* _TASK GOAL_
Every line of the listing that contains the word "prove" is to be copied out.

* _GIVEN RECORDS_
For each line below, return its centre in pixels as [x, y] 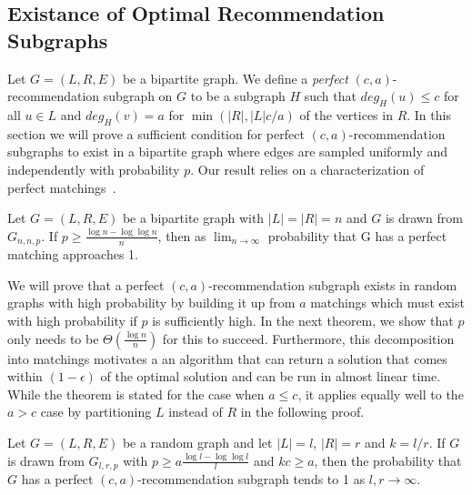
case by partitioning [96, 412]
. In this [429, 114]
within [25, 376]
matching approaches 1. [73, 254]
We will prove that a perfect [86, 284]
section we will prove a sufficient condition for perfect [156, 133]
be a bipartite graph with [193, 218]
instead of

* _ANSWER AREA_
We will prove that a perfect [86, 284]
section we will prove a sufficient condition for perfect [156, 133]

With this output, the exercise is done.